1997年の神戸連続児童殺傷事件を起こした人物による手記だと書かれている。
この本は二部構成になっており、雰囲気ががらりと異なる。第一部は幼少期から事件前後について。客観的記述は少なく、思い入れの強い出来事などが、比喩を多用して書かれている。第二部はおもに社会復帰について。個別具体的な更生への段階、復帰にあたって就いた仕事についてなどが客観的な表現で書かれている。それぞれページ分量は同じぐらいだ。
最後には、事件の被害者遺族に無断で出版したことを謝罪する文章が付け加えられている。この本を本当に犯人が書いたとしても、書きたいことだけが書かれたものだ。非常に残酷な表現なども多い。
自分は彼と同じ年に生まれ、暮らしていた地域も近く、この事件に対する関心も大きかった。だけどそんなこととは関係なく、「自分にはほとんど何も分からないな」ということが本当によく分かった。
加害者や被害者やそれぞれの遺族のような、事件に近い「当事者」たちと、自分のような無関係の「それ以外の人」とは、遠く遠く離れた距離感がある。さらに、これだけ大きな事件だ。ただでさえ想像もできないことが多い上に、公表されておらず自分などには知ることができないことも多い。

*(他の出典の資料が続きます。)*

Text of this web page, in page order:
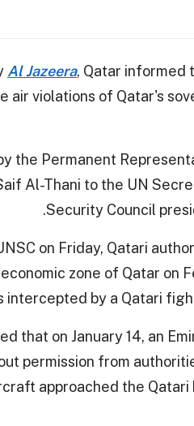
Al Jazeera, Qatar informed
violations of Qatar's
the Permanent
Al-Thani to the UN
Security Council
on Friday, Qatari
zone of Qatar on
intercepted by a Qatari
that on January 14, an
permission from
approached the
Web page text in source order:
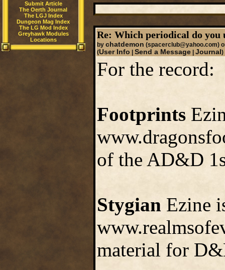
Submit Article
The Oerth Journal
The LGJ Index
Dungeon Mag Index
The LG Mod Index
Greyhawk Modules
Locations
Re: Which periodical do you
by chatdemon (spacerclub@yahoo.com)
(User Info Send a Message| Journal )
For the record:
Footprints
of the AD&D
Stygian Ezine
material for
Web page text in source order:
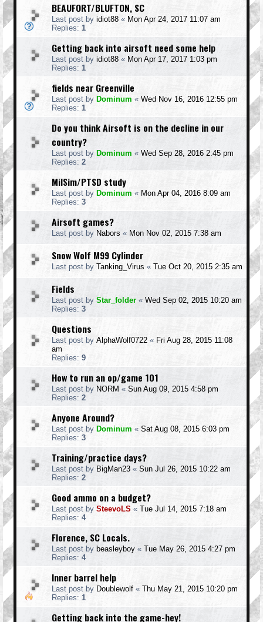
BEAUFORT/BLUFTON, SC
Last post by idiot88 « Mon Apr 24, 2017 11:07 am
Replies: 1
Getting back into airsoft need some help
Last post by idiot88 « Mon Apr 17, 2017 1:03 pm
Replies: 1
fields near Greenville
Last post by Dominum « Wed Nov 16, 2016 12:55 pm
Replies: 1
Do you think Airsoft is on the decline in our
country?
Last post by Dominum « Wed Sep 28, 2016 2:45 pm
Replies: 2
MilSim/PTSD study
Last post by Dominum « Mon Apr 04, 2016 8:09 am
Replies: 3
Airsoft games?
Last post by Nabors « Mon Nov 02, 2015 7:38 am
Snow Wolf M99 Cylinder
Last post by Tanking_Virus « Tue Oct 20, 2015 2:35 am
Fields
Last post by Star_folder « Wed Sep 02, 2015 10:20 am
Replies: 3
Questions
Last post by AlphaWolf0722 « Fri Aug 28, 2015 11:08
am
Replies: 9
How to run an op/game 101
Last post by NORM « Sun Aug 09, 2015 4:58 pm
Replies: 2
Anyone Around?
Last post by Dominum « Sat Aug 08, 2015 6:03 pm
Replies: 3
Training/practice days?
Last post by BigMan23 « Sun Jul 26, 2015 10:22 am
Replies: 2
Good ammo on a budget?
Last post by SteevoLS « Tue Jul 14, 2015 7:18 am
Replies: 4
Florence, SC Locals.
Last post by beasleyboy « Tue May 26, 2015 4:27 pm
Replies: 4
Inner barrel help
Last post by Doublewolf « Thu May 21, 2015 10:20 pm
Replies: 1
Getting back into the game-hey!
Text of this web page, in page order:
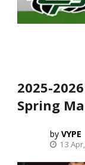
2025-
Spring
VYPE
13
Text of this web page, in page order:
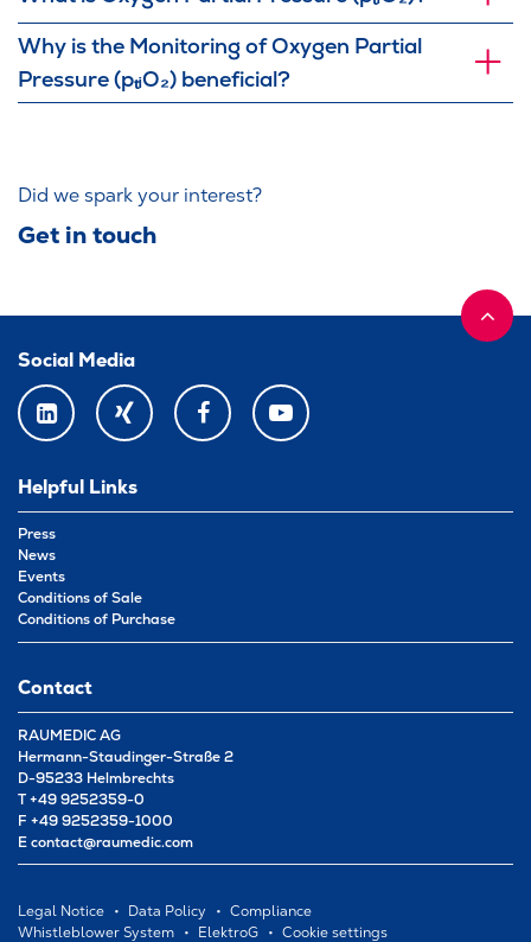
Why is the Monitoring of Oxygen Partial
Pressure (pₜᵢO₂) beneficial?
Did we spark your interest?
Get in touch
Helpful Links
Press
News
Events
Conditions of Sale
Conditions of Purchase
Social Media
LINKEDIN XING FACEBOOKYOUTUBE
Contact
RAUMEDIC AG
Hermann-Staudinger-Straße 2
D-95233 Helmbrechts
T+49 9252359-0
F +49 9252359-1000
Econtact@raumedic.com
Legal Notice Data Policy
Compliance
Whistleblower System
ElektroG Cookie settings
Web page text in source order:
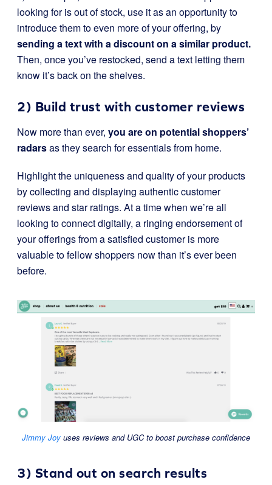
looking for is out of stock, use it as an opportunity to
introduce them to even more of your offering, by
sending a text with a discount on a similar product.
Then, once you’ve restocked, send a text letting them
know it’s back on the shelves.
2) Build trust with customer reviews
Now more than ever, you are on potential shoppers’
radarsas they search for essentials from home.
Highlight the uniqueness and quality of your products
by collecting and displaying authentic customer
reviews and star ratings. At a time when we’re all
looking to connect digitally, a ringing endorsement of
your offerings from a satisfied customer is more
valuable to fellow shoppers now than it’s ever been
before.
Jimmy Joy uses reviews and UGC to boost purchase confidence
3) Stand out on search results
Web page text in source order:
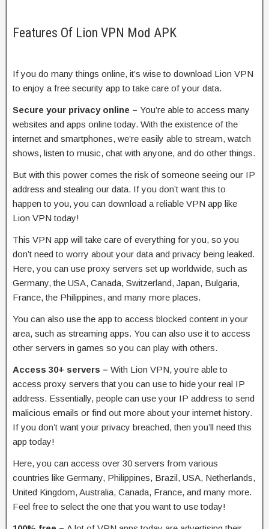
Features Of Lion VPN Mod APK
If you do many things online, it’s wise to download Lion VPN
to enjoy a free security app to take care of your data.
Secure your privacy online – You’re able to access many
websites and apps online today. With the existence of the
internet and smartphones, we’re easily able to stream, watch
shows, listen to music, chat with anyone, and do other things.
But with this power comes the risk of someone seeing our IP
address and stealing our data. If you don’t want this to
happen to you, you can download a reliable VPN app like
Lion VPN today!
This VPN app will take care of everything for you, so you
don’t need to worry about your data and privacy being leaked.
Here, you can use proxy servers set up worldwide, such as
Germany, the USA, Canada, Switzerland, Japan, Bulgaria,
France, the Philippines, and many more places.
You can also use the app to access blocked content in your
area, such as streaming apps. You can also use it to access
other servers in games so you can play with others.
Access 30+ servers – With Lion VPN, you’re able to
access proxy servers that you can use to hide your real IP
address. Essentially, people can use your IP address to send
malicious emails or find out more about your internet history.
If you don’t want your privacy breached, then you’ll need this
app today!
Here, you can access over 30 servers from various
countries like Germany, Philippines, Brazil, USA, Netherlands,
United Kingdom, Australia, Canada, France, and many more.
Feel free to select the one that you want to use today!
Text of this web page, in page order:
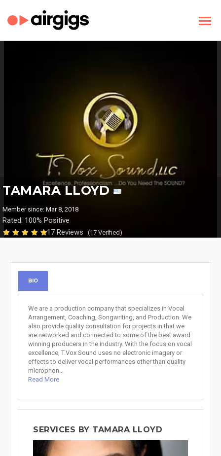
TAMARA LLOYD
Member since: Mar 8, 2018
Rated: 100% Positive
17 Reviews
(17 Verified)
BIO
We are a production company that specializes in Vocal
Arrangement, Coaching, Songwriting, and Production. We
also provide quality consultation for projects in that we
are networked and connected to some of the best award
winning producers in the industry. With the focus on vocal
excellence, T.Vox Sound uses no electronic imagery or
effects to deliver vocal performances other than quality
microphon...
Read More
SERVICES BY TAMARA LLOYD
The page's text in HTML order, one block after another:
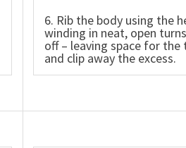
6. Rib the body using the
winding in neat, open
off – leaving space for the
and clip away the excess.
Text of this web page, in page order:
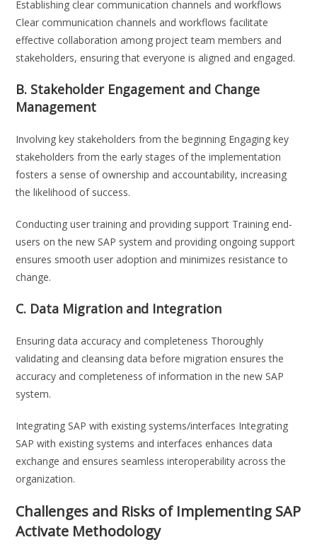
Establishing clear communication channels and workflows
Clear communication channels and workflows facilitate
effective collaboration among project team members and
stakeholders, ensuring that everyone is aligned and engaged.
B. Stakeholder Engagement and Change
Management
Involving key stakeholders from the beginning Engaging key
stakeholders from the early stages of the implementation
fosters a sense of ownership and accountability, increasing
the likelihood of success.
Conducting user training and providing support Training end-
users on the new SAP system and providing ongoing support
ensures smooth user adoption and minimizes resistance to
change.
C. Data Migration and Integration
Ensuring data accuracy and completeness Thoroughly
validating and cleansing data before migration ensures the
accuracy and completeness of information in the new SAP
system.
Integrating SAP with existing systems/interfaces Integrating
SAP with existing systems and interfaces enhances data
exchange and ensures seamless interoperability across the
organization.
Challenges and Risks of Implementing SAP
Activate Methodology
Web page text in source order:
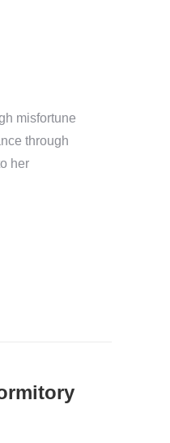
misfortune
through
her

「新聞やテレビ、数冊の本で事件について知っただけ」。ほとんどそんな状態でこういう物を読んでも、自分に考えられることは本当に少ないんだなと、改めて、強く理解できた。
その一方で自分は、「この事件が起こった社会に所属する人間」としては「当事者」だ。その当事者として考えたりしていくことは少なくないと思う。